If the score is more than six or seven, then there's a 58 to 88% likelihood that this is appendicitis. which doesn't sound particularly high, but if you put it in the clinical context that there's up to only a 12% chance that this is not appendicitis, then it's a pretty useful scoring system. And you can use this if you have a family or a patient who's not sure. whether to proceed directly to surgery can be helpful with your discussion with the patient.
So diagnosis of appendicitis can either be made clinically with your examination, history and blood tests. or can be done radiologically with a CT scan, which has a really high sensitivity and specificity for the diagnosis of appendicitis. CT scan is used more commonly in older patients, where the likelihood that another pathology could be the cause of their symptoms is higher than in young, healthy patients, and the risk of the radiation dose associated with the CT is less concerning.
CT scan may also demonstrate consequences of appendicitis such as perforation or may identify an appendifecolith which could influence your management.
¶ Acute Appendicitis: Treatment Options
So moving on to talk about management of appendicitis, really there are two options, medical and surgical. Medical management involves... broad-spectrum intravenous antibiotics. And in my institution, we would typically give one gram daily of Keftriaxone and 500 milligrams BD of metronidazole, both intravenously. In terms of antibiotic therapy as the only treatment, so not performing an appendectomy, there's been increasing amounts of evidence to support this approach over the last few years.
The first main trial that came out about this was in 2015, which is the APAC randomized clinical trial, which was antibiotic therapy versus appendisectomy for treatment of uncomplicated acute appendicitis. This study... was a little bit difficult to apply to my clinical practice because all of the patients got a CT scan. And if there was a faecolith, those patients went directly to surgery.
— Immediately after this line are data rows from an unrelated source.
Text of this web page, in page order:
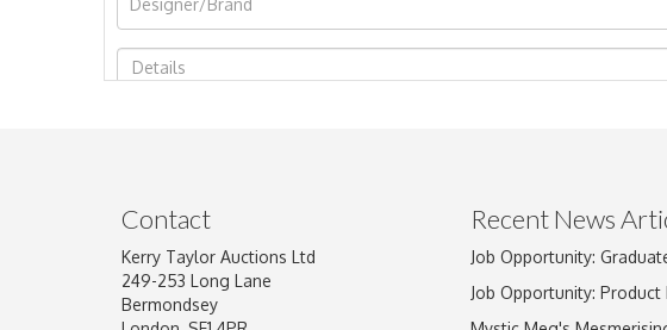
Image Upload
Drag and drop
Contact
Kerry Taylor Auctions Ltd
249-253 Long Lane
Bermondsey
Recent News
Job Opportunity:
Job Opportunity:
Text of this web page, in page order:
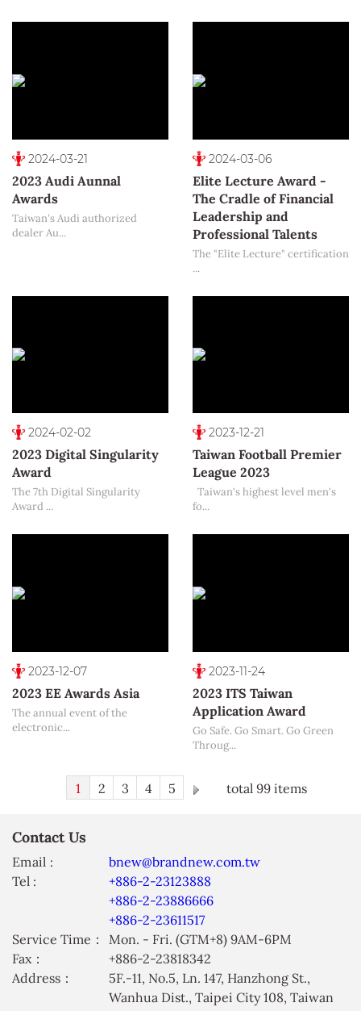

So they weren't randomized to receive antibiotics or not.
And also in order to apply the results of this to the wider world, the trial was designed to have open appendectomy as the operation that was performed, which is pretty rare to occur at my institution. More recently, though, the CODA trial results have been published. And the one-year results of this have recently been published in the New England Journal of Medicine. And the CODA trial is antibiotics versus appendicectomy for acute appendicitis.
longer-term outcomes being one year, published this year in 2021. This study had a wider inclusion criteria, including patients who had a fecal lift diagnosed on CT scan.
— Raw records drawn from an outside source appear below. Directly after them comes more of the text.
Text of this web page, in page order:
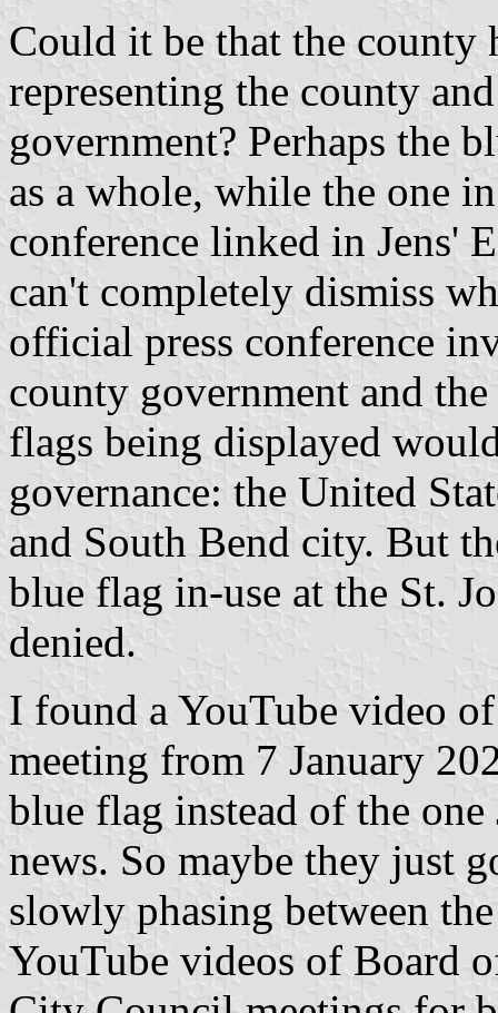
Could it be that the county
representing the county
government? Perhaps the
as a whole, while the one
conference linked in Jens'
can't completely dismiss
official press conference
county government and
flags being displayed
governance: the United
and South Bend city. But
blue flag in-use at the St.
denied.
I found a YouTube video
meeting from 7 January
blue flag instead of the
news. So maybe they just
slowly phasing between
YouTube videos of Board

and patients with perforated appendicitis. And they used both the outcomes of whether patients failed medical management and needed an appendicectomy, but more importantly, they looked at the patient's general health status at 30 days and looked at the patient reported outcomes to try to determine whether antibiotics were inferior to surgery. In the antibiotic group, the percentage of patients who underwent a subsequent appendisectomy was 40% at one year and 46% at two years.
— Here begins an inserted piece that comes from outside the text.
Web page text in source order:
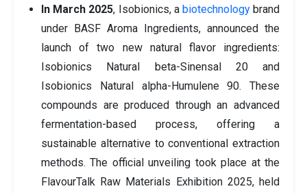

They had limited follow-up for three and four years, but they found that it was up to 50% who needed an appendectomy at three and four years. And they found that the risk of requiring an appendisectomy was higher in patients who had an appendicolith compared to those who didn't have an appendicolith. They did find, though, that there was no difference in general health status.
as reported by the patients, at 30 days, whether they underwent an operation or antibiotic treatment. And they found that some patients preferred antibiotics, even if they would subsequently require an appendisectomy. based on their personal and life characteristics. So it might have been a bad time for them to have an operation, for example. So the outcome of this trial is basically that antibiotics are not inferior to surgery and therefore...
We should be having an open conversation with our patients and having shared decision-making to make sure that we're offering them both options and letting them choose the option that's best for them. Surgery is the other management option and surgery in my institution would typically be a laparoscopic appendicectomy.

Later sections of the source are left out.